Eligibility for FHSA
To open an FHSA, you must meet specific eligibility criteria. A qualifying individual is defined as someone who fulfills the following conditions at the time of account initiation:
Minimum age of 18
Maximum age of 71 on December 31 of the current year
Resident of Canada
First-time home buyer
Opening an FHSA
You can open an FHSA through an FHSA issuer, such as a bank, credit union, trust, or insurance company. The chosen issuer will guide you on the available FHSA options and the permissible qualified investments that can be included.
While you are allowed to possess multiple FHSAs simultaneously, it’s essential to manage contributions prudently to avoid unintended tax implications. In any given calendar year, the total sum you contribute across all FHSAs, as well as transfers from your Registered Retirement Savings Plans (RRSPs) to your FHSAs, must not exceed your FHSA participation room for that year.
To register your FHSA, provide the issuer with:
Your Social Insurance Number
Date of Birth
Any necessary supporting documents to certify your eligibility
Contributions and Transfers
The annual FHSA participation room determines your maximum contribution or transfer capacity for the year, without causing an excess FHSA amount.

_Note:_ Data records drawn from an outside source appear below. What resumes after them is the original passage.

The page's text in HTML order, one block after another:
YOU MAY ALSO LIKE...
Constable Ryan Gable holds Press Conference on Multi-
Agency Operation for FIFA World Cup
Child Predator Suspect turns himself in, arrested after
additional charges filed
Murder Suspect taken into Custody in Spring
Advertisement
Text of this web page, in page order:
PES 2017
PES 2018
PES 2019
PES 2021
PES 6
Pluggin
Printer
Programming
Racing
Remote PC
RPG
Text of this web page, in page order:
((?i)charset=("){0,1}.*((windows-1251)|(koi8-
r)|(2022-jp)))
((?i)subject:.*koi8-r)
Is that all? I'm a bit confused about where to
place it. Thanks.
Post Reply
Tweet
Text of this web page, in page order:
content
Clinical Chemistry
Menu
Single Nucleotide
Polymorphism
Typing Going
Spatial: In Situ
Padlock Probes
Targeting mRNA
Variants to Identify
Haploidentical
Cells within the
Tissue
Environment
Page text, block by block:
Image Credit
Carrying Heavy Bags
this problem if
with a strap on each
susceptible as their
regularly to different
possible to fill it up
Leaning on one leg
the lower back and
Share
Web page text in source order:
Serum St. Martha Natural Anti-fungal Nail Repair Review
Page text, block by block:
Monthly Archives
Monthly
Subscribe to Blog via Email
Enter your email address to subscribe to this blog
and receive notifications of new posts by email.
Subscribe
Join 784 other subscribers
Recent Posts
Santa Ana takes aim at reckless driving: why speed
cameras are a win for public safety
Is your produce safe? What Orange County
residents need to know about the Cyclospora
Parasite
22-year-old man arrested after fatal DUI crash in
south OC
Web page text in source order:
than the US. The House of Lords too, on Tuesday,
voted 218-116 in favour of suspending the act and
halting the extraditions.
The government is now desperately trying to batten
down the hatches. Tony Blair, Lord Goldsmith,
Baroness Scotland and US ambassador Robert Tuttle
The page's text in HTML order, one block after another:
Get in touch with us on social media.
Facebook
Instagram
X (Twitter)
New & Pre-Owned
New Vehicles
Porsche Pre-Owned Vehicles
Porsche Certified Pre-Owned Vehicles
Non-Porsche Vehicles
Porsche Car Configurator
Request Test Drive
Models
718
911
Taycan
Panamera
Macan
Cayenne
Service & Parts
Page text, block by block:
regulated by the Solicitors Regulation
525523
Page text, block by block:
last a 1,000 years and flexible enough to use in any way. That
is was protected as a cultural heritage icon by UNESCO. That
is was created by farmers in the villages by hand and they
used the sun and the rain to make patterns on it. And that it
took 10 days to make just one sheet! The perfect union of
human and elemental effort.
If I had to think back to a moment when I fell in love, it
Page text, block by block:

The annual contribution limit =$8,000
The lifetime FHSA limit =$40,000
Every contribution and RRSP transfer you make diminishes your remaining lifetime FHSA limit. If your yearly contributions and transfers exceed your FHSA participation room, an excess FHSA amount is generated.
Types of FHSAs
There are three FHSAs offered:
Depositary FHSA: Holds money, term deposits, or guaranteed investment certificates (GICs) in an account with a financial institution.
Trusteed FHSA: Involves a trust with a trust company as trustee. It holds qualified investments such as term deposits, GICs, bonds, mutual funds, and securities from designated stock exchanges.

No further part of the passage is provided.